The Canadian Patient Safety Institute provides further information in Guidelines for informing the media after an adverse event, available at http://www.patientsafetyinstitute.ca
5 Wu, Albert. "Medical error: the second victim. The doctor who makes the mistake needs help too." British Medical Journal (2000) Vol. 320 p. 726-727.
Litigation and documentation
Although disclosure is the right thing to do, any adverse event can lead to legal action.
The careful documentation of disclosure, related clinical care, and the efforts to emotionally support the patient will help establish later what was done. This is also important in large-scale adverse events, which can lead to class action lawsuits. A class action is a lawsuit brought by a group of plaintiffs with a similar interest in a particular issue in the litigation. (See "Class actions: On the increase?".)
Depending on the circumstances, patients may claim that they were harmed by the mental stress of simply learning about the possibility of potential harm, even if subsequent testing proves negative. While the courts have tended to decline to award damages in respect of such claims, these allegations reinforce the need for appropriate explanation and emotional support for patients during the disclosure process.
Reviews of large-scale adverse events
Reviews of large-scale adverse events will vary in type and scope.
CMPA members are encouraged to understand the difference between a quality improvement review, which focuses on systems and processes of care, and an accountability review, which focuses on individual providers. Each type of review is different in purpose, procedures, approach to analysis, information protections, and consequences. For more information read the CMPA booklet, Learning from adverse events: Fostering a just culture of safety in Canadian hospitals and healthcare institutions.

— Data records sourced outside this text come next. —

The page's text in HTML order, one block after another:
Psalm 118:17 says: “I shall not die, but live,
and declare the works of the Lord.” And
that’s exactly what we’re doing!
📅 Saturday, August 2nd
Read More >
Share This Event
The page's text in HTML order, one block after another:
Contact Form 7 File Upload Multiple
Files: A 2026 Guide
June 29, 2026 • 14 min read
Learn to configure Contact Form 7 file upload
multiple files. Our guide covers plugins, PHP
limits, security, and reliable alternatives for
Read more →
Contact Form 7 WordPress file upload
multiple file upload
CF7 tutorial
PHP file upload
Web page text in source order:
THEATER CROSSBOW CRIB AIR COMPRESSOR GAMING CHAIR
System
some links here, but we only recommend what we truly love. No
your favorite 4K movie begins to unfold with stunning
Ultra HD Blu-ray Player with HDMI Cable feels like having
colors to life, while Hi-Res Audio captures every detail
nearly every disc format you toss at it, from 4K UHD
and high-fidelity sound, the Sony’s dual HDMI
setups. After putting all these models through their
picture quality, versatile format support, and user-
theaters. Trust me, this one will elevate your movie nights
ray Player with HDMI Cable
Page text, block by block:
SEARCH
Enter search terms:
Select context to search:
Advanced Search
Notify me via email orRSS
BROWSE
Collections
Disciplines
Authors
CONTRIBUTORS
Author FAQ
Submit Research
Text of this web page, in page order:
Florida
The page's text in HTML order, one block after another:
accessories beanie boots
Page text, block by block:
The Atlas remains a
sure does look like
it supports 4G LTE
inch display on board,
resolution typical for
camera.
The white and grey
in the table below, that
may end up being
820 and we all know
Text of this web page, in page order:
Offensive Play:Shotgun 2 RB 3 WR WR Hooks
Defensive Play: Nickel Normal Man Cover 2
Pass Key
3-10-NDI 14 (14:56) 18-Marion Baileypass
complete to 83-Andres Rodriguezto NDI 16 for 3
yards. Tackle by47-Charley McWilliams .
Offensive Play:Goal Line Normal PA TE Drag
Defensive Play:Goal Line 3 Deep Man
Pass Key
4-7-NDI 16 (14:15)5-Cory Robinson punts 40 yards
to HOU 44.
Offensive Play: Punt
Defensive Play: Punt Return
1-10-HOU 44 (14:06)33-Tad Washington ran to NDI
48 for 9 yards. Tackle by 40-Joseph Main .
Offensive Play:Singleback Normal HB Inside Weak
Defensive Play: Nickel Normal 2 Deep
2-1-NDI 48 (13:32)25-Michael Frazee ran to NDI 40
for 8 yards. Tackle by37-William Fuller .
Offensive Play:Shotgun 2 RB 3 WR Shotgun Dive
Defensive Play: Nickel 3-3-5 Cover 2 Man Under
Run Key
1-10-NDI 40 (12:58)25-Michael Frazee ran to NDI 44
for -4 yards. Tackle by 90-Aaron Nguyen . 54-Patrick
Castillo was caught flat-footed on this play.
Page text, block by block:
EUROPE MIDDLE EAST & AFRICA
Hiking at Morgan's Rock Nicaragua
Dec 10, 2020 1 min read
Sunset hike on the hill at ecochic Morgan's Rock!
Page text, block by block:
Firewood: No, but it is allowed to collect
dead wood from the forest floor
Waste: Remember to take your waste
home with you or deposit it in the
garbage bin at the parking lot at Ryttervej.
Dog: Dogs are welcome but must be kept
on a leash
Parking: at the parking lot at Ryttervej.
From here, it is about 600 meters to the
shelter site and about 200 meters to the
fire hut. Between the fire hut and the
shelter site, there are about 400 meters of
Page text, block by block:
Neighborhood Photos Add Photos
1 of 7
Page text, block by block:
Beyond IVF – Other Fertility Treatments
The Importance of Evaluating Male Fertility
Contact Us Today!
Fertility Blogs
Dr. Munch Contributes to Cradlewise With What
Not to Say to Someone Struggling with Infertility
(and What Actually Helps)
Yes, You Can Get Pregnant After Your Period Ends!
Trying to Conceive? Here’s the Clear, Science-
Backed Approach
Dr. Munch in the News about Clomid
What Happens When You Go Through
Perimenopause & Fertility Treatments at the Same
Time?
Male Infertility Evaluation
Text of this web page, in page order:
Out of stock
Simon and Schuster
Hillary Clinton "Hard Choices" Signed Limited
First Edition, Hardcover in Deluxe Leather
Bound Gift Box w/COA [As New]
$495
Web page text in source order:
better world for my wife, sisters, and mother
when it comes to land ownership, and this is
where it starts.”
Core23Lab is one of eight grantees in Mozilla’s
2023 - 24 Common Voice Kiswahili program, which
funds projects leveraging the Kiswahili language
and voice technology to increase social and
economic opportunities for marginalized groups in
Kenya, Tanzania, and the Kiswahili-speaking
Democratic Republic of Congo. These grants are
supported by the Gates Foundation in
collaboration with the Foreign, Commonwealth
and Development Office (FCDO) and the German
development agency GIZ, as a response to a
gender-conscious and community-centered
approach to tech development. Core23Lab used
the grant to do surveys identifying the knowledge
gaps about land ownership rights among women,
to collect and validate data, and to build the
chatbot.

Participating in quality improvement reviews of adverse events
- Inquire as to whether the quality improvement committee is properly constituted under the relevant legislation and seek assurances that quality improvement reviews will be conducted in a confidential manner. Fully participate in systems-oriented quality improvement reviews.
Participating in an accountability review about your professional work
- Participate, as it is generally an obligation to take part.
- Remain factual and do not speculate.
Contact the CMPA for advice if...
- You are uncertain how to proceed or are uncomfortable with the process, your role in the process, or the advice being given to patients.
- You are obliged to participate in a quality improvement review structured outside the parameters of the relevant provincial or territorial legislation.
- You are involved in an accountability review about your professional work.
- Your privileges are threatened.
- A coroner or medical examiner is requesting information from a review or a medical regulatory authority (College) disciplinary proceeding in which you are involved.
- You have been threatened with litigation or named in litigation that has already begun.
No matter if one or many patients are involved, patients have clinical, emotional, and information needs following an adverse event or when exposed to the risk of harm. Multi-patient disclosure following a large-scale adverse event can add complexity. Meeting these patients' needs typically requires interdisciplinary planning, collaboration, and commitment of appropriate resources.